Challenge of Corneal Ulcer Healing: A Novel Conceptual Framework, the "Triad" of Corneal Ulcer Healing/Corneal Neovascularization/Intraocular Pressure, and Avascular Tendon Healing, for Evaluation of Corneal Ulcer Therapy, Therapy of Neovascularization, Glaucoma Therapy, and Pentadecapeptide BPC 157 Efficacy. | Pepdox
Challenge of Corneal Ulcer Healing: A Novel Conceptual Framework, the "Triad" of Corneal Ulcer Healing/Corneal Neovascularization/Intraocular Pressure, and Avascular Tendon Healing, for Evaluation of Corneal Ulcer Therapy, Therapy of Neovascularization, Glaucoma Therapy, and Pentadecapeptide BPC 157 Efficacy.
Proposes a novel conceptual framework—a 'triad' of corneal ulcer healing, corneal neovascularization, and intraocular pressure—for evaluating therapies including BPC 157 for corneal ulcers and glaucoma. Preclinical studies showed BPC 157 accelerated corneal healing, modulated neovascularization, and maintained intraocular pressure.

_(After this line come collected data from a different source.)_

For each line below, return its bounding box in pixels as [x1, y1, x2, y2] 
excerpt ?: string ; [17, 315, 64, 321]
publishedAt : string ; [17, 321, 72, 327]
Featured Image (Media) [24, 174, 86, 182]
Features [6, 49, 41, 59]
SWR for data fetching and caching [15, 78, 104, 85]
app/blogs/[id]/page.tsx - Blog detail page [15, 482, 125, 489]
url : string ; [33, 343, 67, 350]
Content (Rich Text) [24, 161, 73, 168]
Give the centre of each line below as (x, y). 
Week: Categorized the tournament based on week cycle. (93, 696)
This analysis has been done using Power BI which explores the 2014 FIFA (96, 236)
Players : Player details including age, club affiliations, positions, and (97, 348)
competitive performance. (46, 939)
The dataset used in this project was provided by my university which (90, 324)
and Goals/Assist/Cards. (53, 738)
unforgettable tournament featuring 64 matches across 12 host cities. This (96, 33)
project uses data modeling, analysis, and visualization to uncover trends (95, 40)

Extends the analysis to avascular tissues like tendon where similar healing principles apply.
Abstract
To better address the challenge of corneal ulcer healing, with already available standard agents, and those recently introduced, such as stable gastric pentadecapeptide BPC 157, we introduced a novel conceptual framework-the "triad" of corneal ulcer healing↔corneal neovascularization↔intraocular pressure-and extended it to avascular tissues such as tendon. Within this framework, cytoprotection serves as the unifying principle, underscoring that therapeutic effects are not isolated but interconnected. Preclinical studies with BPC 157 therapy, as a cytoprotection agent, illustrate this integration. BPC 157 rapidly normalizes elevated intraocular pressure in glaucomatous rats, preserves retinal integrity, restores pupil function, maintains corneal transparency during ulcer or abrasion healing, and counteracts both corneal neovascularization and dry eye. In parallel, its consistent efficacy in tendon injury models highlights a cytoprotective specificity across avascular tissues. The cornea's "angiogenic privilege," preserved during healing and tendon recovery together, provides strong proof of concept. Furthermore, mapping standard therapeutic agents used for corneal ulcers, neovascularization, or glaucoma onto this triad, and linking them with tendon healing, reveals both shared pathways and inconsistencies across existing drug classes. Analyzed were the ascorbate, fibronectin, hyaluronic acid, metalloproteinase inhibitors, EGF, FGF, NGF, insulin, and IGF-1 (corneal ulcer healing), the antiangiogenic agents (endostatin, PAI-1, PEDF, angiostatin, TSP-1, TSP-2, IFN-α), corticosteroids, NSAIDs, cyclosporine A, anti-VEGF drops (treatment of corneal neovascularization), and alpha 2-agonists, beta-blockers, carboanhydrase inhibitors, muscarinic agonists, Rho-kinase inhibitors, and prostaglandin analogs (glaucoma). Taken together, these findings advance cytoprotection as a unifying therapeutic paradigm, with BPC 157 emerging as its first exemplar, and encourage further translational research toward clinical application.